[Date Prev][Date Next][Thread Prev][Thread Next][Date Index][Thread Index]
Re: [Qemu-devel] [PATCH v5 1/4] Provide support for the CUSE TPM
From: |
Dr. David Alan Gilbert |
Subject: |
Re: [Qemu-devel] [PATCH v5 1/4] Provide support for the CUSE TPM |
Date: |
Tue, 31 May 2016 20:10:31 +0100 |
User-agent: |
Mutt/1.6.1 (2016-04-27) |
* BICKFORD, JEFFREY E (address@hidden) wrote:
> > * Daniel P. Berrange (address@hidden) wrote:
> > > On Wed, Jan 20, 2016 at 10:54:47AM -0500, Stefan Berger wrote:
> > > > On 01/20/2016 10:46 AM, Daniel P. Berrange wrote:
> > > > >On Wed, Jan 20, 2016 at 10:31:56AM -0500, Stefan Berger wrote:
> > > > >>"Daniel P. Berrange" <address@hidden> wrote on 01/20/2016 10:00:41
> > > > >>AM:
> > > > >>
> > > > >>
> > > > >>>process at all - it would make sense if there was a single
> > > > >>>swtpm_cuse shared across all QEMU's, but if there's one per
> > > > >>>QEMU device, it feels like it'd be much simpler to just have
> > > > >>>the functionality linked in QEMU. That avoids the problem
> > > > >>I tried having it linked in QEMU before. It was basically rejected.

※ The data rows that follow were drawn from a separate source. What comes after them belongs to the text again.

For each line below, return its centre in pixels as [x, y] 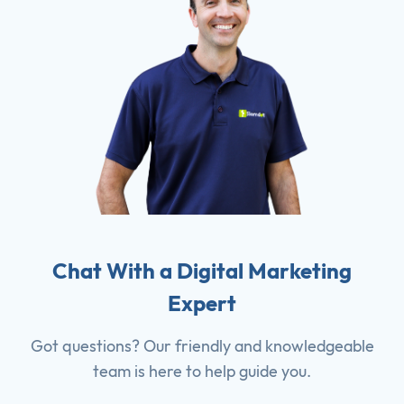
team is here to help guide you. [202, 372]
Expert [202, 303]
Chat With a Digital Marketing [202, 271]
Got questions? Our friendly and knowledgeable [202, 346]
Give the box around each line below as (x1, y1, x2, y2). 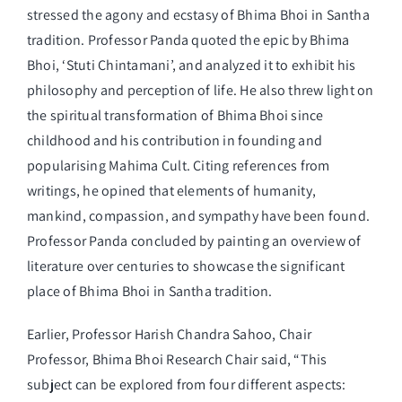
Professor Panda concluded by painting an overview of (27, 232, 362, 251)
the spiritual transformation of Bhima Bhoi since (27, 106, 324, 126)
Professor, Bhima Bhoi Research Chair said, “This (27, 350, 328, 370)
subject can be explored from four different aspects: (27, 375, 346, 395)
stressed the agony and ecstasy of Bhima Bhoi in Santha (27, 5, 370, 25)
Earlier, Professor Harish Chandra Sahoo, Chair (27, 325, 312, 345)
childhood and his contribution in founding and (27, 131, 323, 151)
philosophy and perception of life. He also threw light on (27, 81, 374, 100)
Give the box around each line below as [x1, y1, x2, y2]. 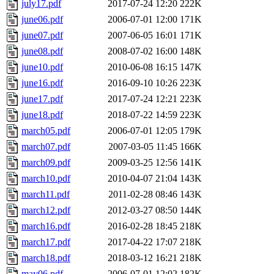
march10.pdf [21, 173, 70, 184]
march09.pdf [21, 157, 70, 168]
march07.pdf [21, 141, 70, 152]
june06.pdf [21, 14, 63, 25]
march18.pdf [21, 253, 70, 264]
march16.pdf [21, 221, 70, 232]
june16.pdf [21, 78, 63, 89]
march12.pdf [21, 205, 70, 216]
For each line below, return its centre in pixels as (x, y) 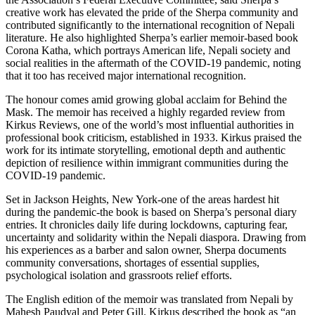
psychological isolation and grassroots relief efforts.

> > > > >I remember an impl you did many years(?) ago now, but don't recall
> > > > >the results of the discussion. Can you elaborate on why it was
> > > > >rejected as an approach ? It just doesn't make much sense to me
> > > > >to have to create an external daemon, a CUSE device and comms
> > > > >protocol, simply to be able to read/write a plain file containing
> > > > >the TPM state. Its massive over engineering IMHO and adding way
> > > > >more complexity and thus scope for failure
> > > >
> > > > The TPM 1.2 implementation adds 10s of thousands of lines of code. The
> > > > TPM 2
> > > > implementation is in the same range. The concern was having this code
> > > > right
> > > > in the QEMU address space. It's big, it can have bugs, so we don't want
> > > > it
> > > > to harm QEMU. So we now put this into an external process implemented
> > > > by the
> > > > swtpm project that builds on libtpms which provides TPM 1.2
> > > > functionality
> > > > (to be extended with TPM 2). We cannot call APIs of libtpms directly
> > > > anymore, so we need a control channel, which is implemented through
> > > > ioctls
> > > > on the CUSE device.
> > >
> > > Ok, the security separation concern does make some sense. The use of CUSE
> > > still seems fairly questionable to me. CUSE makes sense if you want to
> > > provide a drop-in replacement for the kernel TPM device driver, which
> > > would avoid ned for a new QEMU backend. If you're not emulating an
> > > existing
> > > kernel driver ABI though, CUSE + ioctl is feels like a really awful RPC
> > > transport between 2 userspace processes.
>
> > While I don't really like CUSE; I can see some of the reasoning here.
> > By providing the existing TPM ioctl interface I think it means you can use
> > existing host-side TPM tools to initialise/query the soft-tpm, and those
> > should be independent of the soft-tpm implementation.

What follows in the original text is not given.